Me condujeron al gran salón de recepciones, una estancia amplia como un valle encerrado en piedra, iluminada por hileras de candelabros cuyos resplandores temblaban en las paredes. El suelo de mármol bruñido reflejaba aquellas luces como si fuesen estrellas atrapadas bajo mis pies. Yo permanecía inmóvil junto a la escalinata interior, con la espalda rígida y las manos entrelazadas, vestido con unas túnicas que me picaban y me hacían sentir incómodo. Dirigí mi atención al eco de los pasos que se acercaban por el corredor principal.

Los condes de Valmara eran huéspedes formidables, descendientes de familias emigradas de Mesethelia generaciones atrás. Aquel lugar, según las historias que había escuchado de labios de los maestros y bardos, era una región de llanuras minerales y ciudades organizadas. De allí habían llegado los condes, antes de echar raíces profundas en Drëvia bajo la protección de mi familia, los Eryndor, un vínculo que se remontaba a tiempos casi legendarios en los que nuestros antepasados enfrentaron amenazas de las que ya casi no se habla más que en susurros.

La condesa de Valmara profesaba un respeto sincero hacia mi padre. Aun siendo una mujer de gran temple, siempre se inclinaba ante él con un brillo solemne en los ojos, como quien saluda a un aliado tan antiguo que ya es parte de la misma estirpe. Las relaciones entre ambas casas eran cálidas, casi fraternales; pero la gran distancia entre sus dominios y los nuestros hacía que aquellos encuentros fueran escasos, motivo por el cual todos parecían investirlos de un aire ceremonial.

Como solía ocurrir, intenté mantenerme al margen. Las conversaciones de los adultos me parecían murmullos densos, como un río profundo que discurría demasiado lejos de mis orillas infantiles.
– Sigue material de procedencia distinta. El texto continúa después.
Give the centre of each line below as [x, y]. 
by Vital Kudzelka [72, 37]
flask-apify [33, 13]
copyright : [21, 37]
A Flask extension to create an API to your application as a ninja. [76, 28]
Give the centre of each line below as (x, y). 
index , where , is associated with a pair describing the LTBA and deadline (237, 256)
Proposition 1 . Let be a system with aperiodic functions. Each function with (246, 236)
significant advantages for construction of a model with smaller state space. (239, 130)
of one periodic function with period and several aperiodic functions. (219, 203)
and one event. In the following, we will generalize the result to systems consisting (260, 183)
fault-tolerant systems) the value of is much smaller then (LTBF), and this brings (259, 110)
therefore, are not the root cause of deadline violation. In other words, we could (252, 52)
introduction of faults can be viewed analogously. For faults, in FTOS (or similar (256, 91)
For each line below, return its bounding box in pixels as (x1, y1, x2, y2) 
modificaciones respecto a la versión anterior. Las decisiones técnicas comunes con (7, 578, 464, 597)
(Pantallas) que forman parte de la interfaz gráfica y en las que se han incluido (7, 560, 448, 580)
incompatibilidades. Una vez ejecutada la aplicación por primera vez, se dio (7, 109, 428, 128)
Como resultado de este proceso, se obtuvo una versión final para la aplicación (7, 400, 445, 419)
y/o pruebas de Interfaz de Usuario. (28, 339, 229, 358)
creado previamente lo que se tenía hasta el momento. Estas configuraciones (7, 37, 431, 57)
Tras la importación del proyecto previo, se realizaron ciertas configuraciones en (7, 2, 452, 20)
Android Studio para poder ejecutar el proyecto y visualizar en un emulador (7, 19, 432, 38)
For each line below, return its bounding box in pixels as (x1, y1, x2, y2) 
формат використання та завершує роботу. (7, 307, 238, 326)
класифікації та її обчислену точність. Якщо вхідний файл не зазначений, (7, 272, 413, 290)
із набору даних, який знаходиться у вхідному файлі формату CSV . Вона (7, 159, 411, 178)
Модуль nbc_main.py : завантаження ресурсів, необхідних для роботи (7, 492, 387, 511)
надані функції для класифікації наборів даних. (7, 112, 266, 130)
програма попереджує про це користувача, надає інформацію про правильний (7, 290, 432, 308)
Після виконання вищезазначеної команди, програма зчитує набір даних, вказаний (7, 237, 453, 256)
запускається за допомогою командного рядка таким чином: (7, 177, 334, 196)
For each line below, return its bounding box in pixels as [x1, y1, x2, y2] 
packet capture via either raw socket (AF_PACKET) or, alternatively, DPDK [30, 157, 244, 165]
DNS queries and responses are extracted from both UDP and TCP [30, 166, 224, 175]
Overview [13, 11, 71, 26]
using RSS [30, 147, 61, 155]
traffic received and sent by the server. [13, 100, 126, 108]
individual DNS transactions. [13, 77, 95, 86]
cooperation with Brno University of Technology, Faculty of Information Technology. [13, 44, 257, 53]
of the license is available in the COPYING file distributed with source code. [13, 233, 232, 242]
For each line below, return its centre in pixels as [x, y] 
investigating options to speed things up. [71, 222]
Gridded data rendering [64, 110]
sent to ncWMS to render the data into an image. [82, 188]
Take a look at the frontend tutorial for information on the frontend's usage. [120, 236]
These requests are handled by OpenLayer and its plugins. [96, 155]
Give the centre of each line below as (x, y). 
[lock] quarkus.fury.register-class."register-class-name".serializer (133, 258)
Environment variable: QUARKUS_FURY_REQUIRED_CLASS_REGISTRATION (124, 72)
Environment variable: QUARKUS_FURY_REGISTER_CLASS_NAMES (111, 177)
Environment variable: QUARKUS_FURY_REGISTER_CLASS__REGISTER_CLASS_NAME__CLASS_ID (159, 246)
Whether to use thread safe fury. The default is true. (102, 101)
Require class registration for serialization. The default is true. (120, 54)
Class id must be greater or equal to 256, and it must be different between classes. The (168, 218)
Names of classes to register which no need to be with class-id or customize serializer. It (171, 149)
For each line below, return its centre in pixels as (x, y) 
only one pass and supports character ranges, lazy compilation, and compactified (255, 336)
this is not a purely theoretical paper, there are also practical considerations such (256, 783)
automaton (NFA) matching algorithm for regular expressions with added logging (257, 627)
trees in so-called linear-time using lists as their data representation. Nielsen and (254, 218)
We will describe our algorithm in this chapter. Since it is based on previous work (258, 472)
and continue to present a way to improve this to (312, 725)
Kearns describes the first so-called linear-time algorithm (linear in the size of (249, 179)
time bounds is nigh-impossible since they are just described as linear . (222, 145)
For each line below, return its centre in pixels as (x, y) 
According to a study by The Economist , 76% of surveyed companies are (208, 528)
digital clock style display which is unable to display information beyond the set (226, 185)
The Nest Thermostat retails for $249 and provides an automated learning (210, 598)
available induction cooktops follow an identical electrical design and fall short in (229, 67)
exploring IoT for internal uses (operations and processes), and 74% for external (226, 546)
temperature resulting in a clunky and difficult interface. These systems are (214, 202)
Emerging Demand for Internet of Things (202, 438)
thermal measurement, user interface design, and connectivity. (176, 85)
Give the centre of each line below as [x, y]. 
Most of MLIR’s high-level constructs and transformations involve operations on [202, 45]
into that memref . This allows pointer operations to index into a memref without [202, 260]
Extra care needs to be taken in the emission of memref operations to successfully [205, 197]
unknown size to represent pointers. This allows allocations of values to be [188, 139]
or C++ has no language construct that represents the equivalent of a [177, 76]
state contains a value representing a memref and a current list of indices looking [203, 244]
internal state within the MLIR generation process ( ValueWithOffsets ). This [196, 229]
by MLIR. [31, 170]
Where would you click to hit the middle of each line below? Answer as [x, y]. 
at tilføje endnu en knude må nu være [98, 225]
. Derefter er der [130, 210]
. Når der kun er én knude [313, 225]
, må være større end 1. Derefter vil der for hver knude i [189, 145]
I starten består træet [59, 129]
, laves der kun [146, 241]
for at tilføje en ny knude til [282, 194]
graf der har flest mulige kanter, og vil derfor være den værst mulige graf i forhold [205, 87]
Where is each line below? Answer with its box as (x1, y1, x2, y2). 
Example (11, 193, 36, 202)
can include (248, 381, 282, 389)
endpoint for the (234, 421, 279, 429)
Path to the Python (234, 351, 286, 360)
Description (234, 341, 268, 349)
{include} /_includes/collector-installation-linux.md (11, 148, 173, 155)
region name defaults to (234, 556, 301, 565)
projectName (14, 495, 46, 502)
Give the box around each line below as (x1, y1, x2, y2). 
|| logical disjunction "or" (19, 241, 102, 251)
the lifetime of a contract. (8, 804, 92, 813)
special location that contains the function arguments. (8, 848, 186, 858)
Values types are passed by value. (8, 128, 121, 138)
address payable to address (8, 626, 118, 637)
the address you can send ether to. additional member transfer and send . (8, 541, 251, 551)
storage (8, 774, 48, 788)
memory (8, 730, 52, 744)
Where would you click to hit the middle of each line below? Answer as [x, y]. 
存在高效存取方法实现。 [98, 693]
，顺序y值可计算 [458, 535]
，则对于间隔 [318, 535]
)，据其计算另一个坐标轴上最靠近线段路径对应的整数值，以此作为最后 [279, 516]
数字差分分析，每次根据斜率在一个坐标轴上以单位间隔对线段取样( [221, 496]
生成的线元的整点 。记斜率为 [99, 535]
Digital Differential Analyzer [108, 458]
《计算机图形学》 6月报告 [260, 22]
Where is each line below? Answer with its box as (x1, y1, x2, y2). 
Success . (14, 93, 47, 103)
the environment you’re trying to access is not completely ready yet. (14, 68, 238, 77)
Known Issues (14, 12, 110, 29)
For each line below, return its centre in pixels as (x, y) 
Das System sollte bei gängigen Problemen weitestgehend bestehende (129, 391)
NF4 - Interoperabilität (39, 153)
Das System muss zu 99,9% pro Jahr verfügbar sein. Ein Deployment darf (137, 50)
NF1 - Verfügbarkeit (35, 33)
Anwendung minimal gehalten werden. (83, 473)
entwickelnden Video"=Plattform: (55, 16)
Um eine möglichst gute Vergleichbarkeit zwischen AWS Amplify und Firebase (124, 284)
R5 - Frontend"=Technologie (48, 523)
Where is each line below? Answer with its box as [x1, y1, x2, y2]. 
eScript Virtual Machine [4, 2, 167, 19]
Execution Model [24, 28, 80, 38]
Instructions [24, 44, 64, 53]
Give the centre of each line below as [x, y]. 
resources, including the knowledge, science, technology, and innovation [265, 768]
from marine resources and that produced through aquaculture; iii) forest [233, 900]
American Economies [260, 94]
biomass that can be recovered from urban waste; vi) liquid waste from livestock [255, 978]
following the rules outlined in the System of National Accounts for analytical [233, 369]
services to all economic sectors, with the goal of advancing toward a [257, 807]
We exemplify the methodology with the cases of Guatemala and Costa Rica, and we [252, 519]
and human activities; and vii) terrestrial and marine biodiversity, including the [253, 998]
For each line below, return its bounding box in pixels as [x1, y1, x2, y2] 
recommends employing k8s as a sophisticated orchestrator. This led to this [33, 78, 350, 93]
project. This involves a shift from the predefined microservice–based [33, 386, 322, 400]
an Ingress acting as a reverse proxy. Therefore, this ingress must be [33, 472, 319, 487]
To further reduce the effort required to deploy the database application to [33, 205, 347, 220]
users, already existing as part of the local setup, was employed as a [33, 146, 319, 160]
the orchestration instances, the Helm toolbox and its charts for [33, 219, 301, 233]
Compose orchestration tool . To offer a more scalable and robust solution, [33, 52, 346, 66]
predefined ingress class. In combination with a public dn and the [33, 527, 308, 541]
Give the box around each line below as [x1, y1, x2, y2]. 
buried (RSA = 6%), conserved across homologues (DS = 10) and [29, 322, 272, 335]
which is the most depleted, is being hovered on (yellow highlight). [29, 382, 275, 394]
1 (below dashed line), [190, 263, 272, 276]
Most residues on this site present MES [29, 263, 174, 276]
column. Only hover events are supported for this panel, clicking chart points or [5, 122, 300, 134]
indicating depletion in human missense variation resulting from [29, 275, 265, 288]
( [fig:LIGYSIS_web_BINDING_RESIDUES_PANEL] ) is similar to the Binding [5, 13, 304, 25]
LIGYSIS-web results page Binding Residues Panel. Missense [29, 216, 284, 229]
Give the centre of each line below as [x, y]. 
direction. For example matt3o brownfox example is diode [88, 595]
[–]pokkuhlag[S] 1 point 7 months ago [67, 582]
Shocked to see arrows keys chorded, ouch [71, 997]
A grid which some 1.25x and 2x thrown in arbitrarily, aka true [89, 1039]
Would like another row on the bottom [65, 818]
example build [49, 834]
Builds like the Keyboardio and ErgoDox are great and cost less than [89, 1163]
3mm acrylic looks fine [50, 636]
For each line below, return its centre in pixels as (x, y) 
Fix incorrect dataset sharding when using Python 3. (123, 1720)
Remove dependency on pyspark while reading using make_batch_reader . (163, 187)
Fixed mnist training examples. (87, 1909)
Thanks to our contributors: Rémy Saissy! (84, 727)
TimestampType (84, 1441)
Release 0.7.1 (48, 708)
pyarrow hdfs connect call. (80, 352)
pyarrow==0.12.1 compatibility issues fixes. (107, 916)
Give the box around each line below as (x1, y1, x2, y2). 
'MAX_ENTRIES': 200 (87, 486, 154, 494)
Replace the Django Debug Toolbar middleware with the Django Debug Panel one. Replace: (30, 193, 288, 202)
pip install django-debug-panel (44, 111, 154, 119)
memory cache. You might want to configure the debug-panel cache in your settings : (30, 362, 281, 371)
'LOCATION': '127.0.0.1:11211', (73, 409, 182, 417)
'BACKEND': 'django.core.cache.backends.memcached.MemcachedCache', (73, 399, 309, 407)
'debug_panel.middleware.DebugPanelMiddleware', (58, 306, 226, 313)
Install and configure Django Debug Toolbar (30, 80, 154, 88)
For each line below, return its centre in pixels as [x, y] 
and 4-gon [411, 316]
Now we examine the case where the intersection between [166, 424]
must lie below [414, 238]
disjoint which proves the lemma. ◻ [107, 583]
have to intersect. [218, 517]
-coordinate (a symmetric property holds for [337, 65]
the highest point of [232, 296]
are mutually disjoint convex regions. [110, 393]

Escuchaba palabras sueltas (acuerdos, cosechas, rutas, tratados) pero no lograba tejerlas en un sentido que tuviera significado para mí. Lo que sí comprendía era que, como siempre, mi papel era estar allí, callado, bien peinado y con la postura correcta, casi como un adorno vivo de la corona.

Sin embargo, aquella tarde cambió cuando los condes presentaron a su hija. Mi madre, radiante bajo la luz de las lámparas, me hizo un gesto para que me acercara.

—Hijo mío, Lyon —dijo con su tono suave pero firme—. Permíteme presentarte a Elarinne, futura condesa de Valmara.

Aquellas palabras me atravesaron como una flecha, y el aire pareció enrarecerse a mi alrededor. Cuando levanté la vista, allí estaba ella: la misma muchacha con la que me había encontrado esa misma mañana en la colina, un encuentro tan breve y sorprendente que había llegado a convencerme de que quizás lo había imaginado. Pero no, no era un sueño. Era ella. Más real que nunca.

El cabello de Elarinne, largo y castaño, caía como una cascada suave sobre sus hombros, atrapando la luz con un brillo cegador. Sus ojos evitaban los míos mientras jugueteaba con los dedos de su vestido. Sus mejillas estaban ligeramente sonrojadas.

Me descubrí replicando ese rubor sin poder evitarlo.

—Es... un placer conoceros —alcancé a murmurar, sintiendo cómo la voz se me quebraba un poco.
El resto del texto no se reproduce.